Reputation: 307
I am reading an ASCII Text file in Spark (Scala Language) that contains data in the following format:-
name|type|type_ver|id1|yyyy-mm-dd hh:mm:ss
name|type|type_ver|id2|yyyy-mm-dd hh:mm:ss
name|type|type_ver|id3|yyyy-mm-dd hh:mm:ss
name|type|type_ver||yyyy-mm-dd hh:mm:ss
I need to extract the type, typr_ver, id and timestamp columns from this and then sort the extracted entries according to the timestamp in descending order (latest timestamp comes on the top).
This is the function I'm using.
def parseTable(line: String): (String, String, String, String) = {
val fields = line.split("\\|")
val type = fields(1)
val type_ver = fields(2)
val id = fields(3)
val timeStamp = fields(4)
(type, type_ver, id, timeStamp)
}
def main(args: Array[String]): Unit = {
Logger.getLogger("org").setLevel(Level.ERROR)

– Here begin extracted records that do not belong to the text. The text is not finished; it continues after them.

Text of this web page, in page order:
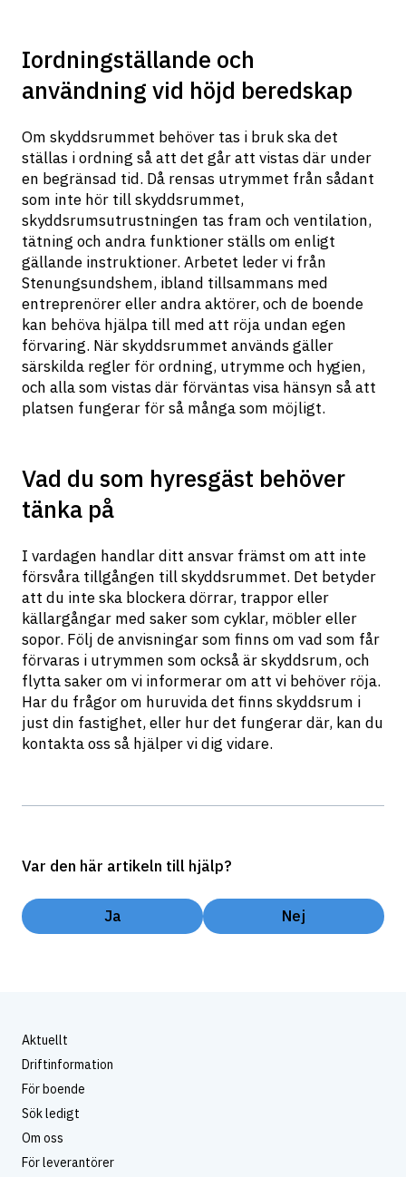
Iordningställande och
användning vid höjd beredskap
Om skyddsrummet behöver tas i bruk ska det
ställas i ordning så att det går att vistas där under
en begränsad tid. Då rensas utrymmet från sådant
som inte hör till skyddsrummet,
skyddsrumsutrustningen tas fram och ventilation,
tätning och andra funktioner ställs om enligt
gällande instruktioner. Arbetet leder vi från
Stenungsundshem, ibland tillsammans med
entreprenörer eller andra aktörer, och de boende
kan behöva hjälpa till med att röja undan egen
förvaring. När skyddsrummet används gäller
särskilda regler för ordning, utrymme och hygien,
och alla som vistas där förväntas visa hänsyn så att
platsen fungerar för så många som möjligt.
Vad du som hyresgäst behöver
tänka på
I vardagen handlar ditt ansvar främst om att inte
försvåra tillgången till skyddsrummet. Det betyder
att du inte ska blockera dörrar, trappor eller
källargångar med saker som cyklar, möbler eller
sopor. Följ de anvisningar som finns om vad som får
förvaras i utrymmen som också är skyddsrum, och
flytta saker om vi informerar om att vi behöver röja.
Har du frågor om huruvida det finns skyddsrum i
just din fastighet, eller hur det fungerar där, kan du
kontakta oss så hjälper vi dig vidare.
Var den här artikeln till hjälp?
Ja Nej
Aktuellt
Driftinformation
För boende
Sök ledigt
Om oss
För leverantörer

val conf = new SparkConf()
val sc = new SparkContext(conf)
val sqlContext = new SQLContext(sc)
val spark = sqlContext.sparkSession
import spark.implicits._
var file = spark.read.textFile("/<path to file>/<filename>).repartition(10)
val parseTables = file.map(parseTable).toDF
val pattern = "yyyy-MM-dd HH:mm:ss"
val newDF = parseTables.orderBy(unix_timestamp(parseTables(x => x._4), pattern).cast("timeStamp"))
val newTable = parseTables.coalesce(1)
newTable.saveAsTextFile("/<path to save file>/Test_1")
This val newDF solution was given on Stackoverflow itself that I was trying to implement in my code but wasn't able to. Also, the saveAsTextFile function stopped working because of this.
How do I sort the data according to the timestamp in descending order and save the output as a textfile?
Upvotes: 0
Views: 372
Reputation: 42392
You can use the Spark CSV reader to read the file into a dataframe, without manually parsing it. Then you can write out another csv file using Spark CSV writer.
val df = spark.read.option("delimiter", "|").csv("filename")
val df2 = df.orderBy(desc("_c4"))
df2.coalesce(1).write.option("delimiter", "|").csv("newfilename")
Upvotes: 1